Many people think that believing in God is illogical. And while a lot of adults on the Spectrum would agree, you’d be surprised how often we choose to have faith regardless.
While the subject of Theology is something that’s always fascinated me, for the longest time I was unable to justify a belief in the notion of “faith” and “hope.” It was not logical that faith and hope alone could miraculously cure a person of a terminal illness, or turn around a terrible financial situation. What was logical to me was our choices, and making a decision to follow through because I believed that only a person could make their life better. I believed that all we achieve is because of our actions and not because someone, somewhere, decided to randomly bless us.
But I was wrong.
I finally realized what people of faith had that I was missing.
A person of faith overcomes much of life’s trials and tribulations because they understand the importance of letting go, and letting life happen. They live a life abandoned of shame, guilt, hurt, resentment, and a variety of other negative notions that take a physical toll on your body and soul.

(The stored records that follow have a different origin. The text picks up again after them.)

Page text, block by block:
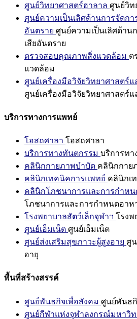
ศูนย์วิทยาศาสตร์ฮาลาล ศูนย์วิท
ศูนย์ความเป็นเลิศด้านการจัดกา
อันตราย ศูนย์ความเป็นเลิศด้าน
เสียอันตราย
ตรวจสอบคุณภาพสิ่งแวดล้อม ต
แวดล้อม
ศูนย์เครื่องมือวิจัยวิทยาศาสตร์แ
ศูนย์เครื่องมือวิจัยวิทยาศาสตร์แ
บริการทางการแพทย์
โอสถศาลา โอสถศาลา
บริการทางทันตกรรม บริการทา
คลินิกกายภาพบำบัด คลินิกกาย
คลินิกเทคนิคการแพทย์ คลินิกเ
คลินิกโภชนาการและการกำหน
โภชนาการและการกำหนดอาห
โรงพยาบาลสัตว์เล็กจุฬาฯ โรงพ
ศูนย์เอ็มเน็ต ศูนย์เอ็มเน็ต
ศูนย์ส่งเสริมสุขภาวะผู้สูงอายุ ศู
อายุ
พื้นที่สร้างสรรค์
ศูนย์พันธกิจเพื่อสังคม ศูนย์พันธ
ศูนย์กีฬาแห่งจุฬาลงกรณ์มหาวิท
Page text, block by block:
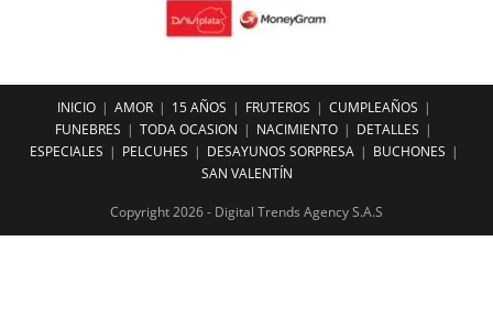
INICIO AMOR 15 AÑOS FRUTEROS
CUMPLEAÑOS
FUNEBRES
TODA OCASION NACIMIENTO
DETALLES
ESPECIALES
PELCUHES DESAYUNOS SORPRESA
BUCHONES
SAN VALENTÍN
Copyright 2026 - Digital Trends Agency S.A.S
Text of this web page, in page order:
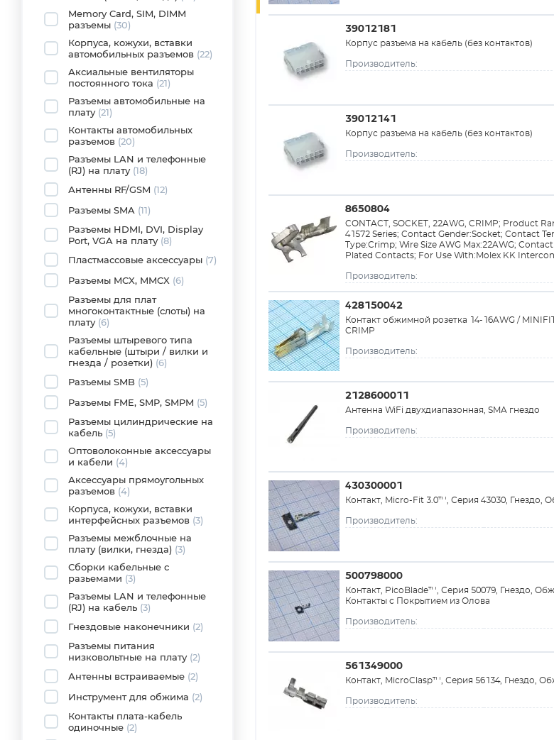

The key ingredient for their success, their health and happiness, was simply choosing to be joyful and obedient to a code.
I finally adopted this method for myself and began experimenting with areas of my life that caused me discomfort. I’d go in, dig down, and clean out the negative – replacing the space with reasons to be joyful. Surprisingly, it actually worked.
Because I’m a person of “do or don’t,” and “it works or it doesn’t,” this changed a lot for me. Usually, I was content to just let things be as they were, simply because that’s how it was. But adopting joy into my life switched my mindset, and suddenly I was succeeding in areas that I had been previously failing.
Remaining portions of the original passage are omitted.